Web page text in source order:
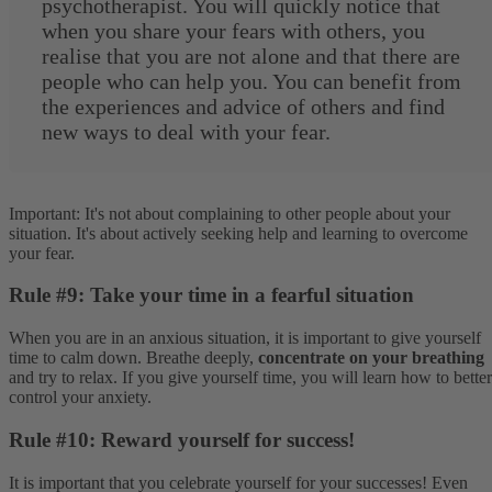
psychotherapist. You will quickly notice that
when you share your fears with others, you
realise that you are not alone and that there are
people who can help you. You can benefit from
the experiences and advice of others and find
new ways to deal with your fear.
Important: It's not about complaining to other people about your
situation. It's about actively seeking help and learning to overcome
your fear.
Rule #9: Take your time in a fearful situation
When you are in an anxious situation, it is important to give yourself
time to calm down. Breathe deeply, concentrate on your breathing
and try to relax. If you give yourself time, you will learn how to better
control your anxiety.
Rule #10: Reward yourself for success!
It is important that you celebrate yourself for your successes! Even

※ ※ ※

Would you copy out exactly the lines from the one holding "when you share your fears with others, you" through the end of the entries above, both ends included?

**Task solution:**
when you share your fears with others, you
realise that you are not alone and that there are
people who can help you. You can benefit from
the experiences and advice of others and find
new ways to deal with your fear.
Important: It's not about complaining to other people about your
situation. It's about actively seeking help and learning to overcome
your fear.
Rule #9: Take your time in a fearful situation
When you are in an anxious situation, it is important to give yourself
time to calm down. Breathe deeply, concentrate on your breathing
and try to relax. If you give yourself time, you will learn how to better
control your anxiety.
Rule #10: Reward yourself for success!
It is important that you celebrate yourself for your successes! Even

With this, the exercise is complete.